Understanding Vulnerability

Our research to understand vulnerability has three key strands.

1. Adaptation and Acclimation

With Nephroma species as a model system, we are using Next Generation Sequencing to investigate patterns of photobiont specificty and selectivity along climatic gradients, matching to the photobiont availability in the wider pool of available 'free-living' cyanobacteria. This will help determine the potential for photobiont switching to optimise fitness in different environments, and in response to environmental change. On-going work is also investigating the gene pool distribution and local genetic diversity of Neproma species, from which we may infer limits to dispersal combined with the effects of habitat fragmentation.

2. Tracking Climate Change

Building on the work relating to adaptation and acclimation, it is important to consider that lichens are dual organisms with the potential to share photobionts. These multispecies interactions are a central challenge to understanding the biodiversity response to climate change. Our preliminary studies have demonstrated that sexual spore-dispersed Nephroma laevigatum may be limited in its occurrence by facilitation from the asexual Nephroma parile [2]. This completely overturns expectations under climate change scenarios, i.e. that species with smaller propagules will more easily track climate change than species with larger and heavier propagules.

3. Microhabitat Heterogeneity

Our work in Bioclimatic Modelling has demonstrated the extent to which a species' distribution might be controlled by the interaction between macroclimate and patterns of habitat quality [3, 4]. We are now using Mechanistic Models to understand how landscape features relate to specific microclimatic refugia.

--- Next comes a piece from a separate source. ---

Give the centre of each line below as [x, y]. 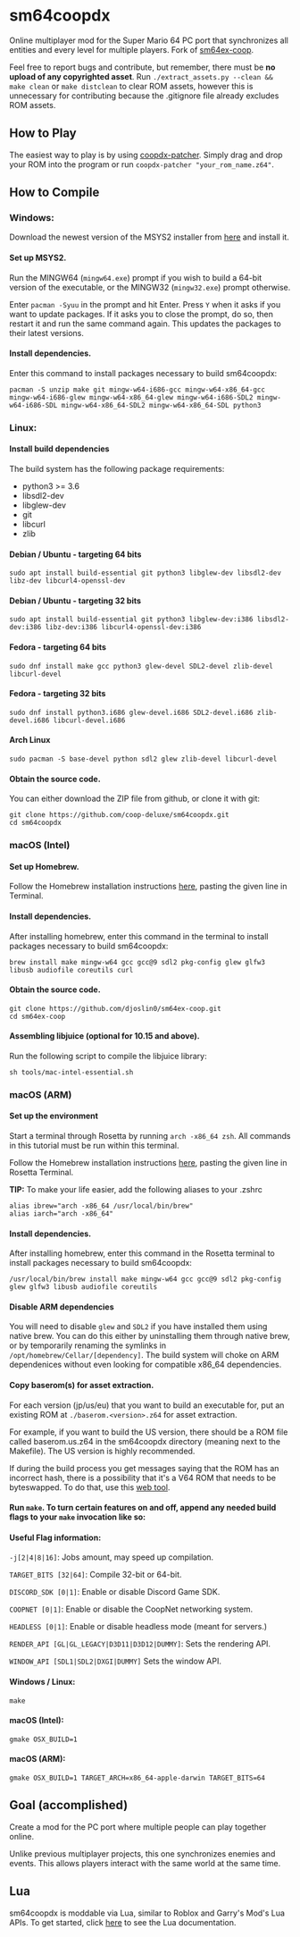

It might then be possible to manage additional structural complexity into a woodland stand, in order to actively promote species resilience by maintaining suitable microclimatic conditions during climate change, and population viability.

References:

[1] Ellis, C.J. (2013) A risk-based model of climate change threat: hazard, exposure and vulnerability in the ecology of lichen epiphytes. Botany, 91: 1-11.

[2] Belinchon, R., Yahr, R. & Ellis, C.J. (2015) Interactions among species with contrasting dispersal modes explain distributions for epiphytic lichens. Ecography, 38: 762-768.

[3] Lisewski, V. & Ellis, C.J. (2010) Epiphyte sensitivity to a cross-scale interaction between habitat quality and macroclimate – an opportunity for range-edge conservation. Biodiversity & Conservation, 19: 3935-3949.

[4] Lisewski, V. & Ellis, C.J. (2011) Lichen epiphyte abundance controlled by the nested effect of woodland composition along macroclimatic gradients. Fungal Ecology, 4: 241-249.